- **Exercise goal**: An exact repetition of the data is required; no picture should appear in it.

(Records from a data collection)
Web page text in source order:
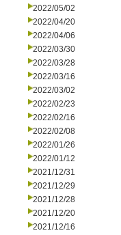
2022/05/02
2022/04/20
2022/04/06
2022/03/30
2022/03/28
2022/03/16
2022/03/02
2022/02/23
2022/02/16
2022/02/08
2022/01/26
2022/01/12
2021/12/31
2021/12/29
2021/12/28
2021/12/20
2021/12/16
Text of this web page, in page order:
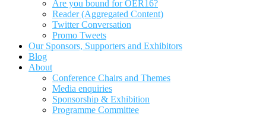
Are you bound for OER16?
Reader (Aggregated Content)
Twitter Conversation
Promo Tweets
Our Sponsors, Supporters and Exhibitors
Blog
About
Conference Chairs and Themes
Media enquiries
Sponsorship & Exhibition
Programme Committee
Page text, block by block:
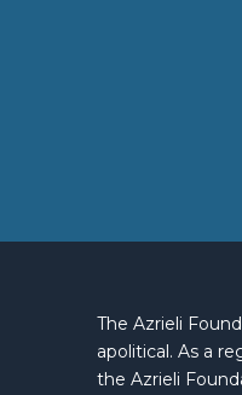
The Azrieli
apolitical. As a
the Azrieli
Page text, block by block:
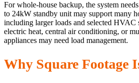
For whole-house backup, the system
to 24kW standby unit may support many
including larger loads and selected HVAC
electric heat, central air conditioning, or
appliances may need load management.
Why Square Footage
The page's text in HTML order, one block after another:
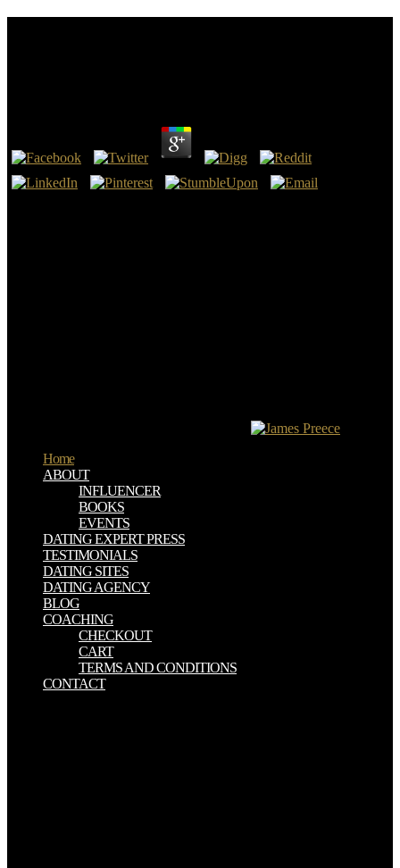
Home
ABOUT
INFLUENCER
BOOKS
EVENTS
DATING EXPERT PRESS
TESTIMONIALS
DATING SITES
DATING AGENCY
BLOG
COACHING
CHECKOUT
CART
TERMS AND CONDITIONS
CONTACT
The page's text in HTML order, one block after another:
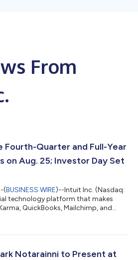
From
Fourth-Quarter and Full-Year
on Aug. 25; Investor Day Set
(BUSINESS WIRE)--Intuit Inc. (Nasdaq:
technology platform that makes
QuickBooks, Mailchimp, and
The company’s fourth quarter
p.m. Pacific time on August 25. The
Notarainni to Present at
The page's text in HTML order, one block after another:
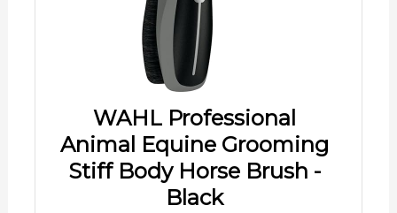
WAHL Professional
Animal Equine Grooming
Stiff Body Horse Brush -
Black
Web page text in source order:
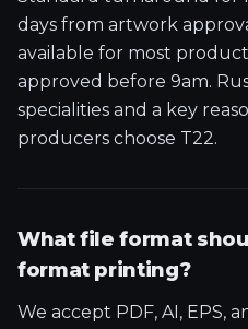
days from artwork
available for most
approved before 9am.
specialities and a key
producers choose T22.
What file format
format printing?
We accept PDF, AI, EPS,
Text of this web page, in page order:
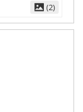
(2)
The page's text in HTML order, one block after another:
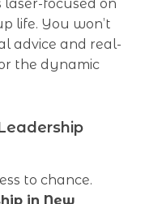
laser-focused on
life. You won’t
advice and real-
the dynamic
to chance.
in New
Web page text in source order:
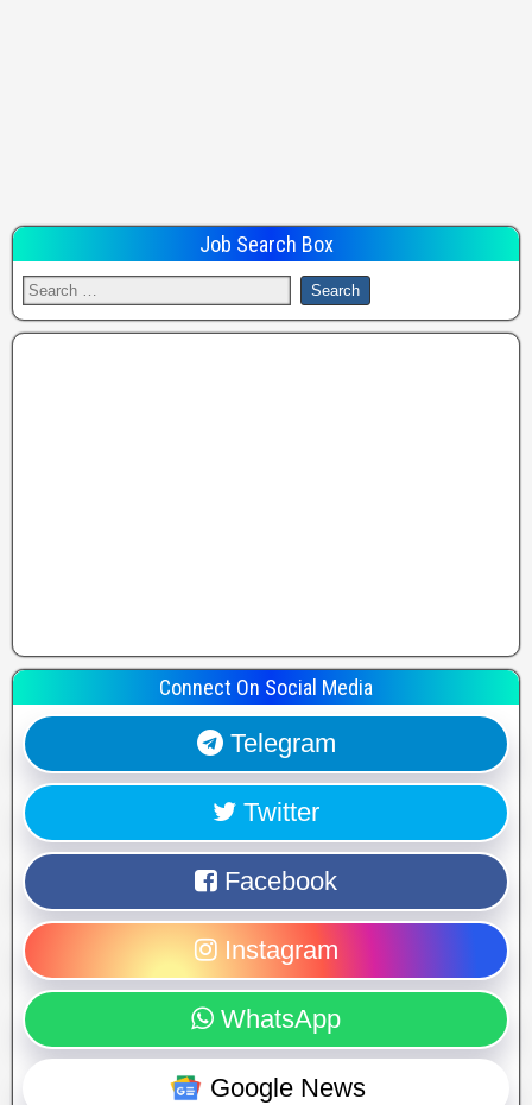
Job Search Box
Connect On Social Media
Telegram
Twitter
Facebook
Instagram
WhatsApp
Google News
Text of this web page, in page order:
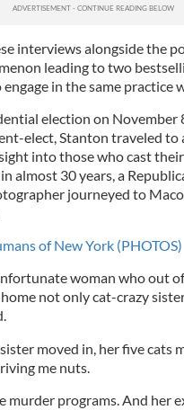
interviews alongside the
leading to two
in the same practice
election on November
elect, Stanton traveled to
into those who cast
almost 30 years, a
journeyed to
of New York (PHOTOS)
woman who out
not only cat-crazy
moved in, her five cats
me nuts.
murder programs. And her
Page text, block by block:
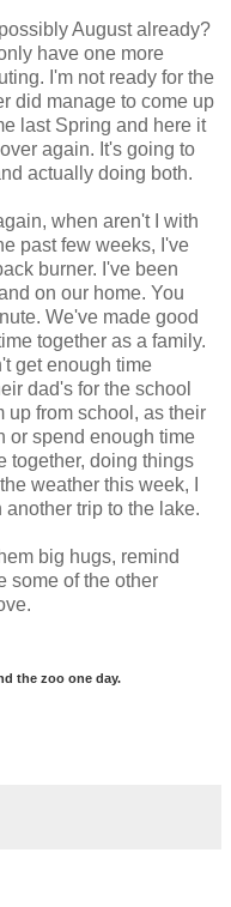
August already?
have one more
I'm not ready for the
did manage to come up
last Spring and here it
again. It's going to
actually doing both.
when aren't I with
past few weeks, I've
burner. I've been
on our home. You
We've made good
together as a family.
get enough time
dad's for the school
up from school, as their
or spend enough time
together, doing things
weather this week, I
trip to the lake.
big hugs, remind
some of the other
the zoo one day.

- **Reply to the task**:
Web page text in source order:
2022/05/02
2022/04/20
2022/04/06
2022/03/30
2022/03/28
2022/03/16
2022/03/02
2022/02/23
2022/02/16
2022/02/08
2022/01/26
2022/01/12
2021/12/31
2021/12/29
2021/12/28
2021/12/20
2021/12/16
Text of this web page, in page order:
Are you bound for OER16?
Reader (Aggregated Content)
Twitter Conversation
Promo Tweets
Our Sponsors, Supporters and Exhibitors
Blog
About
Conference Chairs and Themes
Media enquiries
Sponsorship & Exhibition
Programme Committee
Page text, block by block:
The Azrieli
apolitical. As a
the Azrieli
Page text, block by block:
For whole-house backup, the system
to 24kW standby unit may support many
including larger loads and selected HVAC
electric heat, central air conditioning, or
appliances may need load management.
Why Square Footage
The page's text in HTML order, one block after another:
Home
ABOUT
INFLUENCER
BOOKS
EVENTS
DATING EXPERT PRESS
TESTIMONIALS
DATING SITES
DATING AGENCY
BLOG
COACHING
CHECKOUT
CART
TERMS AND CONDITIONS
CONTACT
The page's text in HTML order, one block after another:
From
Fourth-Quarter and Full-Year
on Aug. 25; Investor Day Set
(BUSINESS WIRE)--Intuit Inc. (Nasdaq:
technology platform that makes
QuickBooks, Mailchimp, and
The company’s fourth quarter
p.m. Pacific time on August 25. The
Notarainni to Present at
The page's text in HTML order, one block after another:
WAHL Professional
Animal Equine Grooming
Stiff Body Horse Brush -
Black
Web page text in source order:
days from artwork
available for most
approved before 9am.
specialities and a key
producers choose T22.
What file format
format printing?
We accept PDF, AI, EPS,
Text of this web page, in page order:
(2)
The page's text in HTML order, one block after another:
laser-focused on
life. You won’t
advice and real-
the dynamic
to chance.
in New
Web page text in source order:
Job Search Box
Connect On Social Media
Telegram
Twitter
Facebook
Instagram
WhatsApp
Google News
Text of this web page, in page order:
interviews alongside the
leading to two
in the same practice
election on November
elect, Stanton traveled to
into those who cast
almost 30 years, a
journeyed to
of New York (PHOTOS)
woman who out
not only cat-crazy
moved in, her five cats
me nuts.
murder programs. And her
Page text, block by block:
August already?
have one more
I'm not ready for the
did manage to come up
last Spring and here it
again. It's going to
actually doing both.
when aren't I with
past few weeks, I've
burner. I've been
on our home. You
We've made good
together as a family.
get enough time
dad's for the school
up from school, as their
or spend enough time
together, doing things
weather this week, I
trip to the lake.
big hugs, remind
some of the other
the zoo one day.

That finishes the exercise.